PROBLEM:
Where a line below includes the word "Slovensko", copy that line.

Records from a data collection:
# # # # #

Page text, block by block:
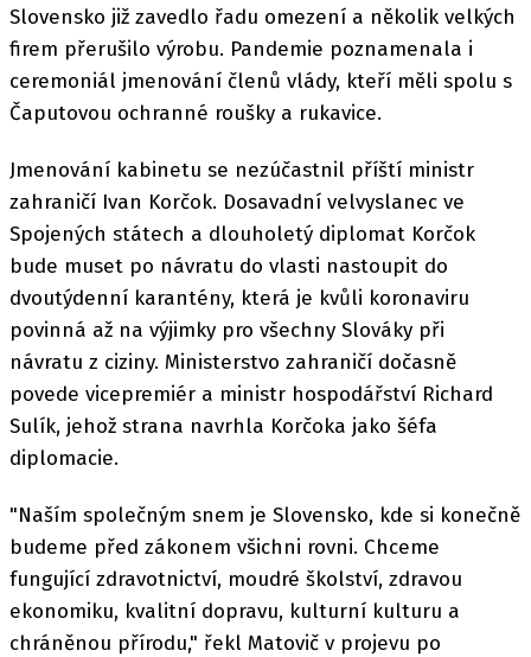
Slovensko již zavedlo řadu omezení a několik velkých
firem přerušilo výrobu. Pandemie poznamenala i
ceremoniál jmenování členů vlády, kteří měli spolu s
Čaputovou ochranné roušky a rukavice.
Jmenování kabinetu se nezúčastnil příští ministr
zahraničí Ivan Korčok. Dosavadní velvyslanec ve
Spojených státech a dlouholetý diplomat Korčok
bude muset po návratu do vlasti nastoupit do
dvoutýdenní karantény, která je kvůli koronaviru
povinná až na výjimky pro všechny Slováky při
návratu z ciziny. Ministerstvo zahraničí dočasně
povede vicepremiér a ministr hospodářství Richard
Sulík, jehož strana navrhla Korčoka jako šéfa
diplomacie.
"Naším společným snem je Slovensko, kde si konečně
budeme před zákonem všichni rovni. Chceme
fungující zdravotnictví, moudré školství, zdravou
ekonomiku, kvalitní dopravu, kulturní kulturu a
chráněnou přírodu," řekl Matovič v projevu po
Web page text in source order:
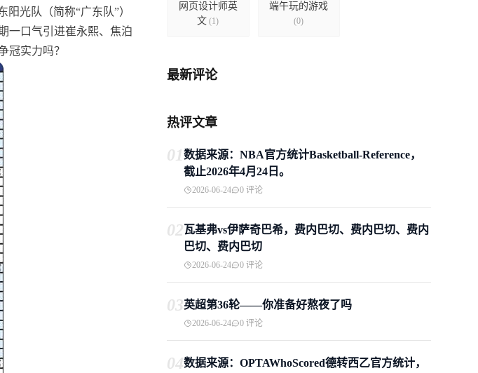
光队（简称“广东队”）
一口气引进崔永熙、焦泊
冠实力吗？
网页设计师英
文 (1)
端午玩的游戏
(0)
最新评论
热评文章
01数据来源：NBA官方统计Basketball-Reference，
截止2026年4月24日。
2026-06-24 0 评论
02瓦基弗vs伊萨奇巴希，费内巴切、费内巴切、费内
巴切、费内巴切
2026-06-24 0 评论
03英超第36轮——你准备好熬夜了吗
2026-06-24 0 评论
04数据来源：OPTAWhoScored德转西乙官方统计，
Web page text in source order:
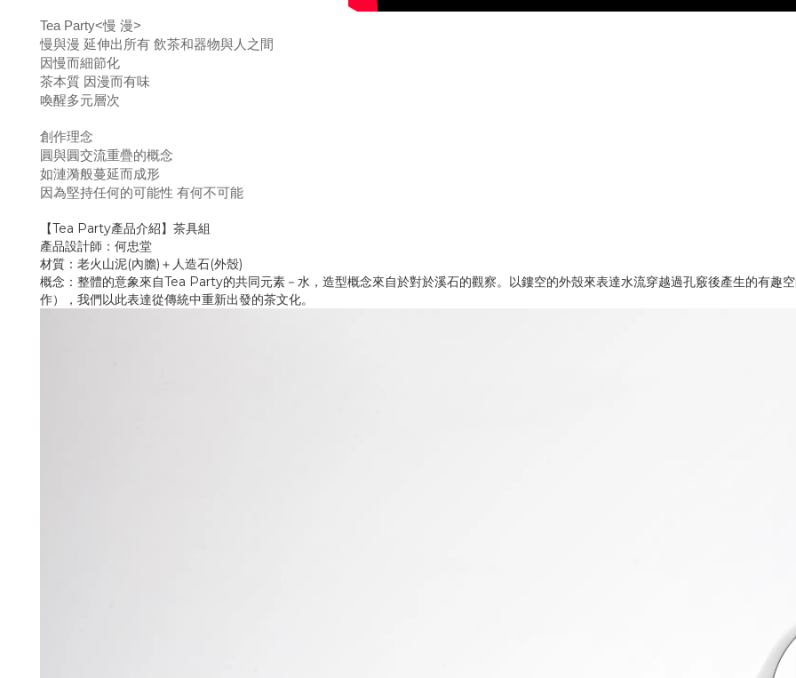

# # # # #

ANSWER BELOW:
Slovensko již zavedlo řadu omezení a několik velkých
"Naším společným snem je Slovensko, kde si konečně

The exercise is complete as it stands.